### TASK DETAILS
Repeat each line of the material below exactly as it appears, minus any pictures.

--- --- ---

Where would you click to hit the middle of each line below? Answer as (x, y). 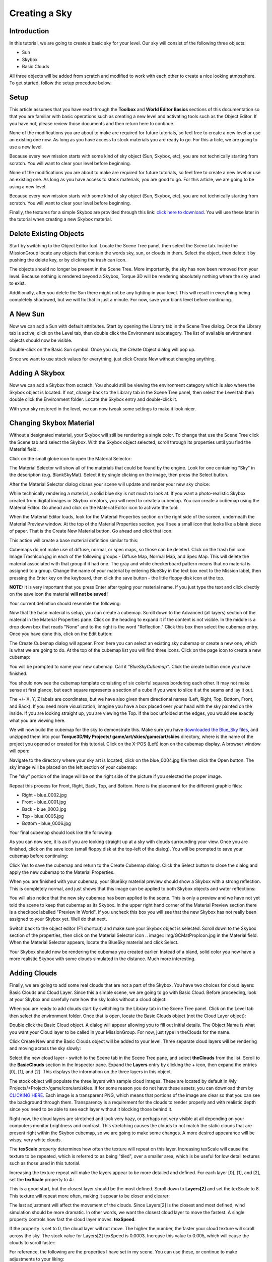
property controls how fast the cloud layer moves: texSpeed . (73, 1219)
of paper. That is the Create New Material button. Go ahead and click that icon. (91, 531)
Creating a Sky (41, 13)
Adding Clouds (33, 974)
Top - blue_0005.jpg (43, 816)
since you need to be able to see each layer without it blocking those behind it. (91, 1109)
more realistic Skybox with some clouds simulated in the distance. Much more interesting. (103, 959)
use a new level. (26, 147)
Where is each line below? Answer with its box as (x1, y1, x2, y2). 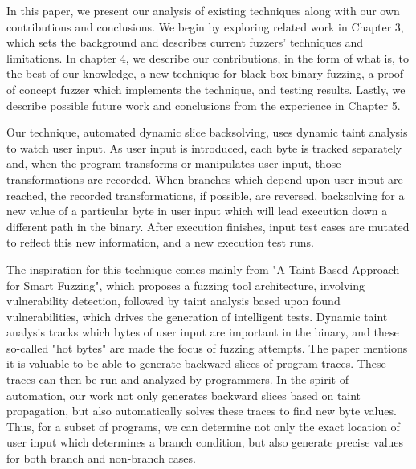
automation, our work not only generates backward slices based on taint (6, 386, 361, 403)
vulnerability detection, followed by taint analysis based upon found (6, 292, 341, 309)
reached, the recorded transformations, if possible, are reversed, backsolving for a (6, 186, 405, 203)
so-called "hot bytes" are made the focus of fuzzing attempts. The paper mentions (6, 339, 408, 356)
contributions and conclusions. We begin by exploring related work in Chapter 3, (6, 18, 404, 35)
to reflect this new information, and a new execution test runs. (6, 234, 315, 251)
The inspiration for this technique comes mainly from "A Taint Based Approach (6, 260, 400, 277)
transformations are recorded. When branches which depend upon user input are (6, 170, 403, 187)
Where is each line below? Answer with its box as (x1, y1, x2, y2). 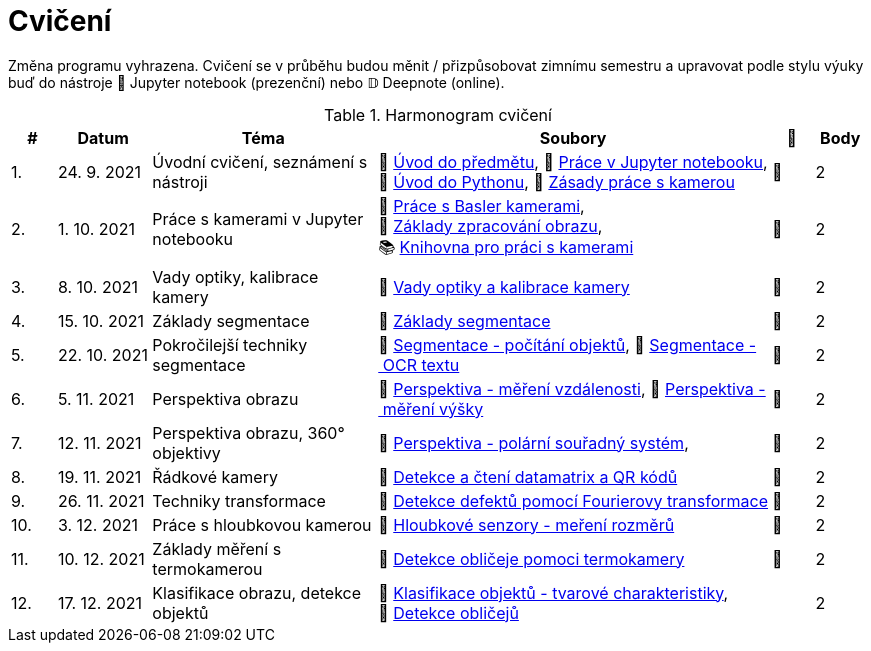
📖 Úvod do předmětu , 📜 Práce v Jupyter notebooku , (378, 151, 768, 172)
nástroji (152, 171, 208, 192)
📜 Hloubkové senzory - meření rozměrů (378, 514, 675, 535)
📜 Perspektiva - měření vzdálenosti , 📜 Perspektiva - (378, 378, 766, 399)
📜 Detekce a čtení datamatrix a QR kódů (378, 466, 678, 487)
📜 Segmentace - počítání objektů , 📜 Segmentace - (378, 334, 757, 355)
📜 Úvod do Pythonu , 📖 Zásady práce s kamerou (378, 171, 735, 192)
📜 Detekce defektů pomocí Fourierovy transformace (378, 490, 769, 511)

--- --- ---

### EXPECTED ANSWER
Where would you click to hit the middle of each line below? Answer as (x, y). 
property controls how fast the cloud layer moves: texSpeed . (73, 1219)
of paper. That is the Create New Material button. Go ahead and click that icon. (91, 531)
Creating a Sky (41, 13)
Adding Clouds (33, 974)
Top - blue_0005.jpg (43, 816)
since you need to be able to see each layer without it blocking those behind it. (91, 1109)
more realistic Skybox with some clouds simulated in the distance. Much more interesting. (103, 959)
use a new level. (26, 147)
Where is each line below? Answer with its box as (x1, y1, x2, y2). 
automation, our work not only generates backward slices based on taint (6, 386, 361, 403)
vulnerability detection, followed by taint analysis based upon found (6, 292, 341, 309)
reached, the recorded transformations, if possible, are reversed, backsolving for a (6, 186, 405, 203)
so-called "hot bytes" are made the focus of fuzzing attempts. The paper mentions (6, 339, 408, 356)
contributions and conclusions. We begin by exploring related work in Chapter 3, (6, 18, 404, 35)
to reflect this new information, and a new execution test runs. (6, 234, 315, 251)
The inspiration for this technique comes mainly from "A Taint Based Approach (6, 260, 400, 277)
transformations are recorded. When branches which depend upon user input are (6, 170, 403, 187)
Where is each line below? Answer with its box as (x1, y1, x2, y2). 
📖 Úvod do předmětu , 📜 Práce v Jupyter notebooku , (378, 151, 768, 172)
nástroji (152, 171, 208, 192)
📜 Hloubkové senzory - meření rozměrů (378, 514, 675, 535)
📜 Perspektiva - měření vzdálenosti , 📜 Perspektiva - (378, 378, 766, 399)
📜 Detekce a čtení datamatrix a QR kódů (378, 466, 678, 487)
📜 Segmentace - počítání objektů , 📜 Segmentace - (378, 334, 757, 355)
📜 Úvod do Pythonu , 📖 Zásady práce s kamerou (378, 171, 735, 192)
📜 Detekce defektů pomocí Fourierovy transformace (378, 490, 769, 511)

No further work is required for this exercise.